Data entries
>>>>
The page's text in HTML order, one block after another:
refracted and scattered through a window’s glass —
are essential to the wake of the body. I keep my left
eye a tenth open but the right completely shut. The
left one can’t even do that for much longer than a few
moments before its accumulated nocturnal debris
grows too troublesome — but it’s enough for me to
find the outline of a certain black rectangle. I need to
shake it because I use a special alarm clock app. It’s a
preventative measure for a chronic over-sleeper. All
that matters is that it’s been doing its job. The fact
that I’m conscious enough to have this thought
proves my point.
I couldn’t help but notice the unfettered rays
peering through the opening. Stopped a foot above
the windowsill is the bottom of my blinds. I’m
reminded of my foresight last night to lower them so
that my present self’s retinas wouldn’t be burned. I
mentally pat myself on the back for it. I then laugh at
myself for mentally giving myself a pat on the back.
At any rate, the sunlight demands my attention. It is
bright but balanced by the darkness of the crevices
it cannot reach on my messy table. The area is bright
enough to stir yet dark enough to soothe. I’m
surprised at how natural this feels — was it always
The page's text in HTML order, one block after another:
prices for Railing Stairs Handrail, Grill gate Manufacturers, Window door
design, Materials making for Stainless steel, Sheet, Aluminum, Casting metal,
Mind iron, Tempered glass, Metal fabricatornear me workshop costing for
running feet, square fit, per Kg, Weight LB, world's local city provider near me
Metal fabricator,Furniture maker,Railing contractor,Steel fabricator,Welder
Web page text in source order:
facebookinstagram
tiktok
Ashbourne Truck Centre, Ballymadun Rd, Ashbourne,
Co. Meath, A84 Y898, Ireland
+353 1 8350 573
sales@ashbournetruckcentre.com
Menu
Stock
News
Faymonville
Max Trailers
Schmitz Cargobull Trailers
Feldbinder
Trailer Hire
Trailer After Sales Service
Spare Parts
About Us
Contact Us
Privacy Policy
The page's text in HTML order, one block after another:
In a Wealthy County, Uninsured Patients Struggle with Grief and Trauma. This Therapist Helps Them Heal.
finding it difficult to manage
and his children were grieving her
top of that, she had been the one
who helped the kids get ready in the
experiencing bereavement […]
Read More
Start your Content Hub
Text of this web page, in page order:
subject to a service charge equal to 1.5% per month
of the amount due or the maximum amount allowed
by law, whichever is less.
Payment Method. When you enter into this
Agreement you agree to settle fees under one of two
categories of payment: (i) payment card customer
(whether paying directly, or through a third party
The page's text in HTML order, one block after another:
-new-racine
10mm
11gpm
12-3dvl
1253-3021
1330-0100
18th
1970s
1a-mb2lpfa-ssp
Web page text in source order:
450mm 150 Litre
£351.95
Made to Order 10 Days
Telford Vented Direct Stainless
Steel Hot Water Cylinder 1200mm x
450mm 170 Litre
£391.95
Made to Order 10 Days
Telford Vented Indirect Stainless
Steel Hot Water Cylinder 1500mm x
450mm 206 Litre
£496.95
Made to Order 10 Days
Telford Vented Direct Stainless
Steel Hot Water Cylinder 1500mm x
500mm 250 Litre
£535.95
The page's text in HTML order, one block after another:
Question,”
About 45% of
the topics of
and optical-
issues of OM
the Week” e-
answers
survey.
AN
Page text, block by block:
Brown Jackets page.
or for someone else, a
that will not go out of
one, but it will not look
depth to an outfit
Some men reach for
<<<<
## Task instructions
The lines of the records that contain the string "mentally" should be located and copied.

## Result
mentally pat myself on the back for it. I then laugh at
myself for mentally giving myself a pat on the back.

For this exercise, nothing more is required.